Ok. So you did the THANG!
You fell in love (whatever that means), showed some romantic consistency, and after much deliberation and consideration…
You jumped the proverbial broom.
Made the plunge.
In fact, both of you should probably be reading this together….
Now, when you and your friends get together, you talk about how hard marriage is, and how it comes with it’s ‘ups and downs’ and how you are just so HAPPY to be married and how so worth it is.
You lie and lie and lie until you get home. Until the next argument. The next blowup. Your marriage is having all these PROBLEMS…so many problems that it is making it hard to come home. Just the thought of another conflict, another battle…
It’s just too much.
But I’m going to offer some advice. Something that may not solve the immediate issue you are having, but may help shift your paradigm so you at least know what you are looking at.
Maybe what you are labeling as marital problems…are really just people problems.
I know. Mind blowing right?
But think about it. There are very few problems that are really caused because of the marriage.
Sex. Kids. Mortgage. Money (maybe, but we’ll address that at another time).
Basically, if it is not caused directly by your union, it’s not really a marital problem.

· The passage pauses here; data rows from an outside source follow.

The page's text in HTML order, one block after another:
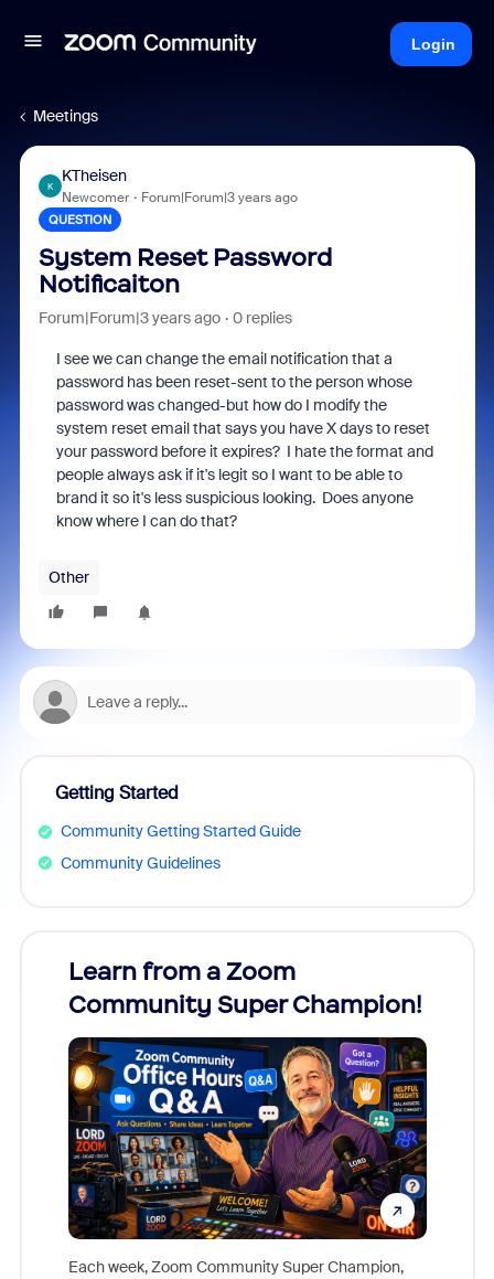
Login
Meetings
K
KTheisen
Newcomer Forum|Forum|3 years ago
QUESTION
System Reset Password
Notificaiton
Forum|Forum|3 years ago 0 replies
I see we can change the email notification that a
password has been reset-sent to the person whose
password was changed-but how do I modify the
system reset email that says you have X days to reset
your password before it expires? I hate the format and
people always ask if it's legit so I want to be able to
brand it so it's less suspicious looking. Does anyone
know where I can do that?
Other
Getting Started
Community Getting Started Guide
Community Guidelines
Learn from a Zoom
Community Super Champion!
Each week, Zoom Community Super Champion,
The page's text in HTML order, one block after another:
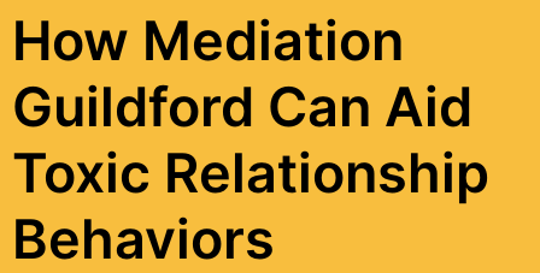
How Mediation
Guildford Can Aid
Toxic Relationship
Behaviors
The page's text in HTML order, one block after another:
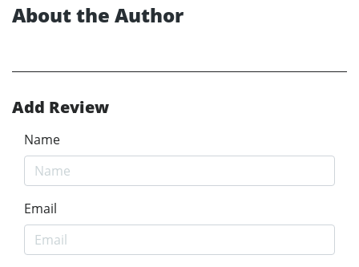
About the Author
Add Review
Name
Email
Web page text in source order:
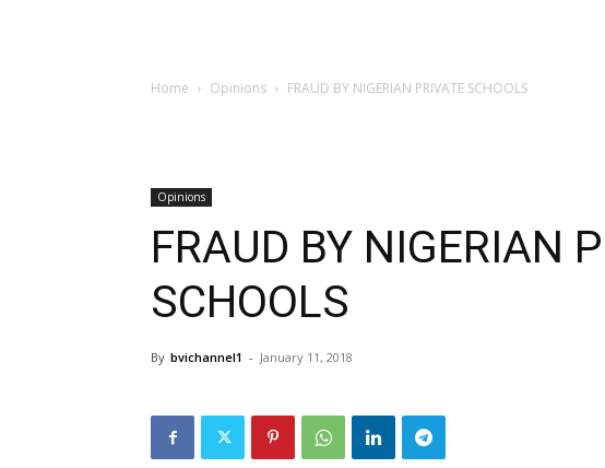
Home Opinions FRAUD BY NIGERIAN PRIVATE SCHOOLS
Opinions
FRAUD BY NIGERIAN
SCHOOLS
By bvichannel1 - January 11, 2018
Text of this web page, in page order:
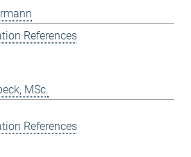
References
MSc.
References
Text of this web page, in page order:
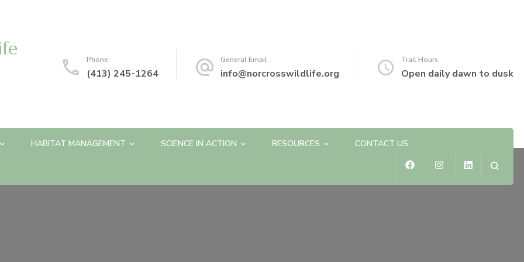
Phone
(413) 245-1264
General Email
info@norcrosswildlife.org
Trail Hours
Open daily dawn to dusk
HABITAT MANAGEMENT SCIENCE IN ACTION RESOURCES CONTACT US
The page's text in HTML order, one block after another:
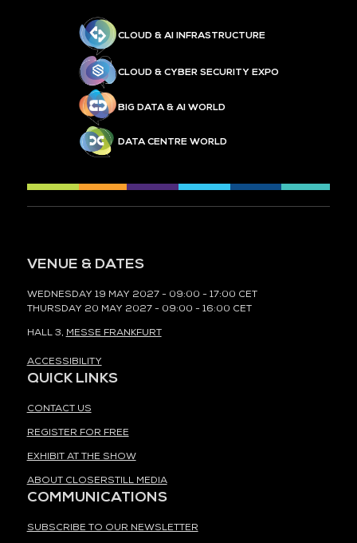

It’s really just people problems.
I have a really corny exercise I want you to do. I want you to take out a picture of your spouse. One before you were married. Really zoom in on their face, their features. More than likely, it’s a picture that reminds you of a happy time. Something fond and…fluffy. Now, I want you to look that person in the eye, and say aloud all the flaws that person possessed in that picture.

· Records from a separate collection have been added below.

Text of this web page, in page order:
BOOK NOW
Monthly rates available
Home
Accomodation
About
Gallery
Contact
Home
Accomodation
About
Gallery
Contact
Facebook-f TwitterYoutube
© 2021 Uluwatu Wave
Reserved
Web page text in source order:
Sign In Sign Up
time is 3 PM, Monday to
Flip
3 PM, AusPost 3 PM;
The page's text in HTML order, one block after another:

Unfortunately, many of us (not all) were under the impression that somehow getting married would liberate either you or your spouse from being human. That your love for each other would undo all of the years of bad coping skills. Look at that picture. Who do you see?
A perfect person? Probably not.
Someone who embodied all your dreams? Probably not.
No, you’re smart. You saw their flaws. Their shortcomings. And married them anyway. There was a reason. Blaming it on ‘being in love’ is a cop-out, and you know it. Maybe you just didn’t expect those flaws to be as problematic, especially if you can clearly see how the flaw or imperfection was/is getting in the way of their own progress.
My advice to you…don’t just love them despite their flaws. Love them through their flaws.
Sometimes love is tough. Sometimes it is gentle and sweet. But it is ALWAYS about helping the person be better and more effective.
A marriage doesn’t make that happen.